Capitalism, Colonialism and Industrialism are not the only forces which exploit Munoo and his like. Communalism too lends a hand. A worker's strike is easily broken by casual rumours of communal disturbances which divert the wrath of the labourers from the mill to the religious factions among themselves. The fires of communal hatred are further fanned by politicians, who have their own axe to grind. In the whole process, the exploited labourer loses his job, his livelihood and sometimes even his life.

The narration of Coolie is vigorous and sensitive. But Anand is quite choosy in matters of episodes. He has narrated only those episodes which show Munoo's economic exploitation and poverty. The whole life of Munoo is pathetic. The last scene of the novel is deeply pathetic. It is Munoo's death which relieves him from social cruelty, exploitation and poverty. The young man dies of tuberculosis and thereby ends his struggle for existence.

Coolie is a novel written with a purpose. It is a powerful indictment of modern capitalistic society and its tragic exploitation of the poor. The hero of the novel wants to live but the society does not allow him to live. He dies of exploitation. Humanism is the answer to the problem.

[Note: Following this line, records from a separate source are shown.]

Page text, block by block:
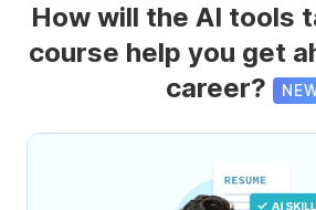
How will the AI tools
course help you get
career?
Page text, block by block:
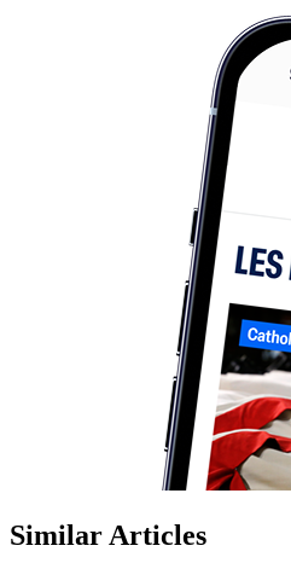
Similar Articles
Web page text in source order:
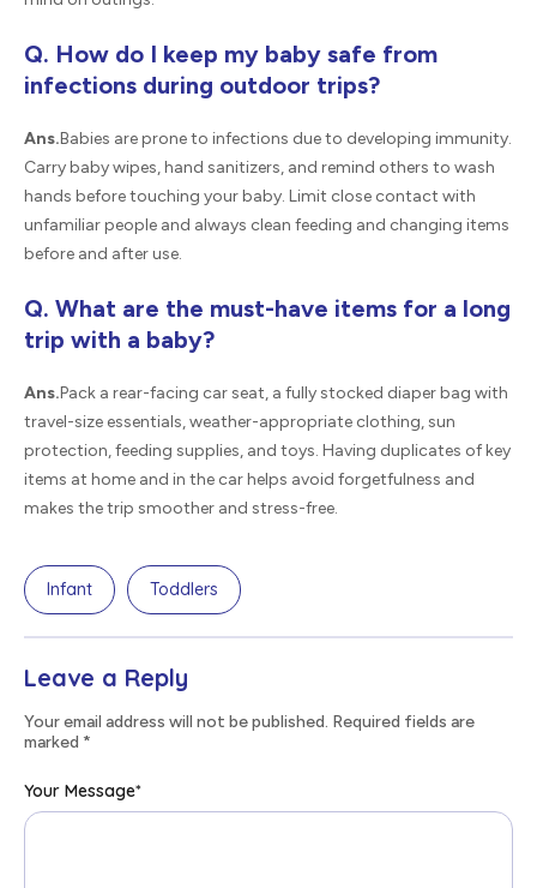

This novel is a tragic epic in prose. It is a social tragedy of the common man. Munoo is a tragic hero in this epic. His death is a symbol of the tragedy of millions of workers and coolies not in India but all over the world. It is not an individual tragedy but universal in its scope. In Sham Nagar and Daulatpur, Munoo maintains his identity and individuality but there are clear signs that it is gradually decreasing. In Bombay, he becomes a part of the toiling, struggling and starving masses. In this way, Anand universalized the individual tragedy of Munoo.

There are social forces which are responsible for the tragic end of Munoo. Actually, this novel is a study of the tragic effect of cruel inhuman social forces on an individual. These forces regularly contribute to Munoo’s tragedy. Moreover, he is conscious of the fact that these forces have been working against him since his childhood. Extreme poverty forces him to leave his native village at the age of fourteen. He never succeeds to return his village and at the age of sixteen, he dies in Simla. These social forces are beyond the control of Munoo. He has no choice before him. His destiny from the beginning is controlled by the social forces which victimize him. Munoo is an undeserved sufferer. He has done nothing to tolerate these tortures. His only fault is that he is an orphan and poor. He has no power to struggle with the evils of an exploiting economic social system. He silently surrenders and is cruelly crushed.  It is to the credit of Anand that raises the poor small boy not only to the status of the hero of this great tragedy but also imparts him grandeur and dignity of epical heights.